[EXERCISE BRIEF]: Begin your copy at the line that holds "has less factors than [124, 75]" and carry it through the final line of the data, writing out each line exactly and omitting pictures.

[MATERIAL SUPPLIED]:
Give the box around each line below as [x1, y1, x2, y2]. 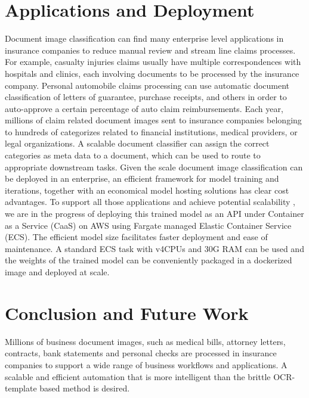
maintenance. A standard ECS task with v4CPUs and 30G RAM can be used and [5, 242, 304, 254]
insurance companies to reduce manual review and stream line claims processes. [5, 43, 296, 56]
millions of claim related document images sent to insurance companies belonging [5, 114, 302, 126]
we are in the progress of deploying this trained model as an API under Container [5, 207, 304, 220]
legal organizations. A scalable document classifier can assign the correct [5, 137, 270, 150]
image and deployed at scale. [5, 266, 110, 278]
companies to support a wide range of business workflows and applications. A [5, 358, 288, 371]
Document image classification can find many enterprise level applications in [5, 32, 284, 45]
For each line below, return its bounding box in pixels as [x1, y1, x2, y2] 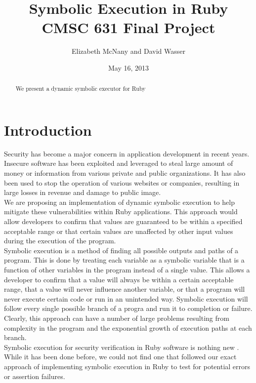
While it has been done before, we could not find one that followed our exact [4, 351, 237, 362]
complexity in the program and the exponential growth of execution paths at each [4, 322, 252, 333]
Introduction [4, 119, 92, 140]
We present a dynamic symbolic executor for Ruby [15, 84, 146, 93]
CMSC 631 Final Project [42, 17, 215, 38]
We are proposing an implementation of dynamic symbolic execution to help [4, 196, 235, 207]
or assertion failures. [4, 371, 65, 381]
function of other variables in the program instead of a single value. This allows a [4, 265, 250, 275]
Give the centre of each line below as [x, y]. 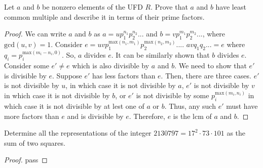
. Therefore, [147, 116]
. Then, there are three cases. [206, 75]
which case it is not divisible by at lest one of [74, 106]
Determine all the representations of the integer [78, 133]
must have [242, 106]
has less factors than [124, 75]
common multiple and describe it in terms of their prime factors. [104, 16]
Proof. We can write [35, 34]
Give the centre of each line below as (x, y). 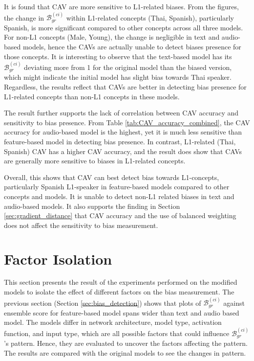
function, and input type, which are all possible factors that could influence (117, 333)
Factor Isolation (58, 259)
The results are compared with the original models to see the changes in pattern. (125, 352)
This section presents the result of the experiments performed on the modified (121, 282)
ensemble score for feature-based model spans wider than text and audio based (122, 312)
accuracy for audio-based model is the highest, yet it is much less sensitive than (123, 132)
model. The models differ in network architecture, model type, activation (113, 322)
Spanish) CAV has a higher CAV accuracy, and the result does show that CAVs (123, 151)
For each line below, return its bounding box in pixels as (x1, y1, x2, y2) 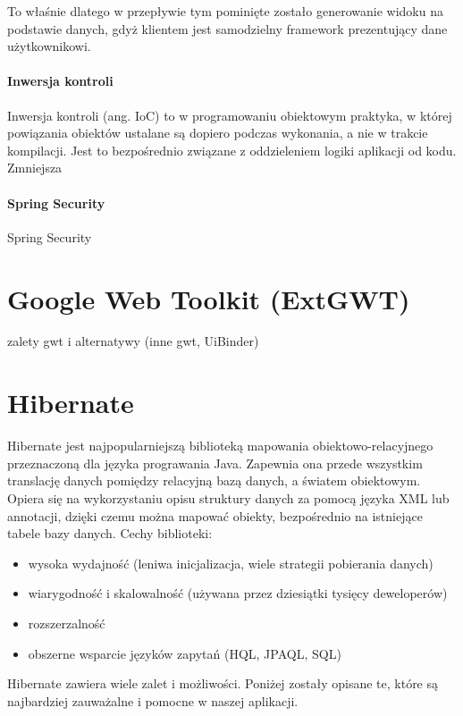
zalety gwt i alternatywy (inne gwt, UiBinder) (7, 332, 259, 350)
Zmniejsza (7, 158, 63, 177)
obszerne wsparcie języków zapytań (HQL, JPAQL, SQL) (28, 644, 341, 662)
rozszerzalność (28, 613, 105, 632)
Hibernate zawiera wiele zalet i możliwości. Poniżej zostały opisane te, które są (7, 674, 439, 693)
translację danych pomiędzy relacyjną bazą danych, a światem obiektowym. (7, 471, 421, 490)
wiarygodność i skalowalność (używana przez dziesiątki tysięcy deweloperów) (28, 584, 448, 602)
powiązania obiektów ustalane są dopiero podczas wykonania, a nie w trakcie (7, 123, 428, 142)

[ANSWER TO THIS TASK]:
has less factors than [124, 75]
common multiple and describe it in terms of their prime factors. [104, 16]
Proof. We can write [35, 34]
Give the centre of each line below as (x, y). 
function, and input type, which are all possible factors that could influence (117, 333)
Factor Isolation (58, 259)
The results are compared with the original models to see the changes in pattern. (125, 352)
This section presents the result of the experiments performed on the modified (121, 282)
ensemble score for feature-based model spans wider than text and audio based (122, 312)
accuracy for audio-based model is the highest, yet it is much less sensitive than (123, 132)
model. The models differ in network architecture, model type, activation (113, 322)
Spanish) CAV has a higher CAV accuracy, and the result does show that CAVs (123, 151)
For each line below, return its bounding box in pixels as (x1, y1, x2, y2) 
zalety gwt i alternatywy (inne gwt, UiBinder) (7, 332, 259, 350)
Zmniejsza (7, 158, 63, 177)
obszerne wsparcie języków zapytań (HQL, JPAQL, SQL) (28, 644, 341, 662)
rozszerzalność (28, 613, 105, 632)
Hibernate zawiera wiele zalet i możliwości. Poniżej zostały opisane te, które są (7, 674, 439, 693)
translację danych pomiędzy relacyjną bazą danych, a światem obiektowym. (7, 471, 421, 490)
wiarygodność i skalowalność (używana przez dziesiątki tysięcy deweloperów) (28, 584, 448, 602)
powiązania obiektów ustalane są dopiero podczas wykonania, a nie w trakcie (7, 123, 428, 142)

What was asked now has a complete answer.